The Justice Department announced a “court-authorized operation” by the FBI to copy and remove “malicious web shells” from hundreds of U.S. computers in response to the massive cyberattacks against Microsoft’s Exchange Server, which the Big Tech company has assessed are being carried out by a sophisticated Chinese state-backed hacker group and others, Washington Examiner reports.
Microsoft detected “multiple zero-day exploits being used to attack on-premises versions of Microsoft Exchange Server in limited and targeted attacks,” the company said in an early March announcement, adding that its Threat Intelligence Center attributed the cybercampaign with “high confidence” to a hacker group dubbed “Hafnium.”
Microsoft said the hacker group was “state-sponsored” and operating out of China. The Microsoft Exchange Server handles the company’s email, calendar, scheduling, contact, and collaboration services.
The Justice Department said Tuesday that in January and February, hacking groups accessed Microsoft email accounts and placed web shells, pieces of code that allow outside actors to take remote control, to continue and expand their access and that other hacking groups soon joined in after the vulnerability was publicized last month.
Investigators said although many infected system owners fixing the problem, hundreds of web shells “persisted unmitigated,” and so, the DOJ’s new operation “removed one early hacking group’s remaining web shells, which could have been used to maintain and escalate persistent, unauthorized access” to networks in the United States.
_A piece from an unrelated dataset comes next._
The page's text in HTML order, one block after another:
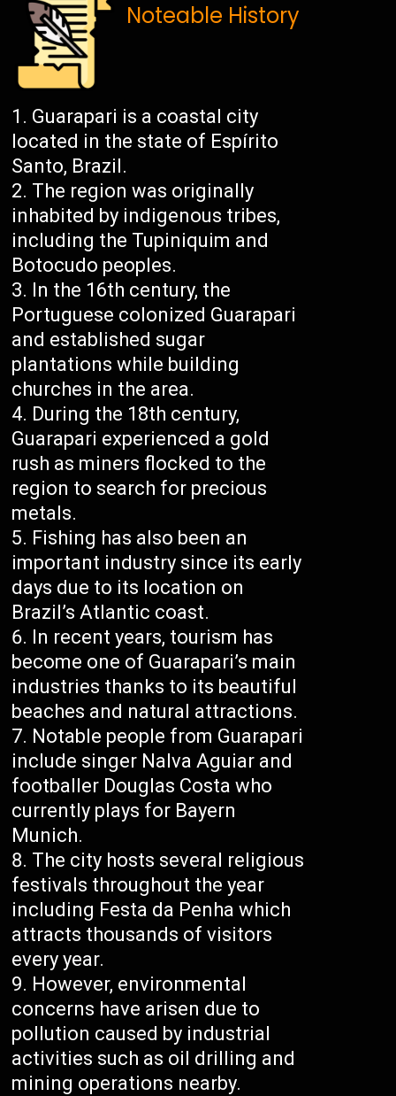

“Today’s court-authorized removal of the malicious web shells demonstrates the Department’s commitment to disrupt hacking activity using all of our legal tools, not just prosecutions,” Assistant Attorney General for the National Security Division John Demers said Tuesday.
“Combined with the private sector’s and other government agencies’ efforts to date, including the release of detection tools and patches, we are together showing the strength that public-private partnership brings to our country’s cybersecurity. There’s no doubt that more work remains to be done, but let there also be no doubt that the Department is committed to playing its integral and necessary role in such efforts.”
Unsealed search-and-seizure warrant documents reveal submissions filed by an unidentified FBI special agent in the U.S. District Court for the Southern District of Texas. The bureau agent noted that “Microsoft assessed that HAFNIUM actors are state-sponsored and operating out of China based on observed victimology, tactics, and procedures.” The request was approved by a judge.
Microsoft said last month that Chinese hackers used Microsoft vulnerabilities to access email accounts and to install additional malware “to facilitate long-term access to victim environments.” Microsoft said Hafnium “primarily targets entities in the United States across a number of industry sectors, including infectious disease researchers, law firms, higher education institutions, defense contractors, policy think tanks, and NGOs” and that it “operates primarily from leased virtual private servers in the United States.”
Chinese Foreign Ministry spokesman Wang Wenbin rejected Microsoft’s claim that China was involved in the cyberattacks.
The FBI said then that the bureau was “working closely with our interagency and private sector partners to understand the scope of the threat.”
Microsoft also provided an update on Tuesday warning about continued vulnerabilities on its exchange server, saying that “given recent adversary focus on Exchange, we recommend customers install the updates as soon as possible to ensure they remain protected from these and other threats.” The tech company said, “These new vulnerabilities were reported by a security partner,” the National Security Agency, “through standard coordinated vulnerability disclosure and found internally by Microsoft.”
NSA Cyber’s account tweeted that the agency “urges applying critical Microsoft patches released today, as exploitation of these #vulnerabilities could allow persistent access and control of enterprise networks.”
Anne Neuberger, the deputy national security adviser for cyber and emerging technology who was named as the point person coordinating the U.S. government’s response to the separate SolarWinds breach, said in mid-February that the response to the SolarWinds hack will “holistically” consider all of the “likely Russia n” malign cyberactions when putting together a response to those intrusions.